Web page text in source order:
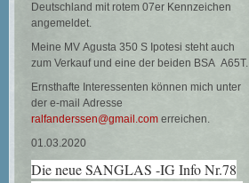
Deutschland mit rotem 07er Kennzeichen
angemeldet.
Meine MV Agusta 350 S Ipotesi steht auch
zum Verkauf und eine der beiden BSA A65T.
Ernsthafte Interessenten können mich unter
der e-mail Adresse
ralfanderssen@gmail.com erreichen.
01.03.2020
Die neue SANGLAS -IG Info Nr.78

------

* What to work on *
Repeat the listing in full and exactly. Do not include any images.

* Response area *
Web page text in source order:
Deutschland mit rotem 07er Kennzeichen
angemeldet.
Meine MV Agusta 350 S Ipotesi steht auch
zum Verkauf und eine der beiden BSA A65T.
Ernsthafte Interessenten können mich unter
der e-mail Adresse
ralfanderssen@gmail.com erreichen.
01.03.2020
Die neue SANGLAS -IG Info Nr.78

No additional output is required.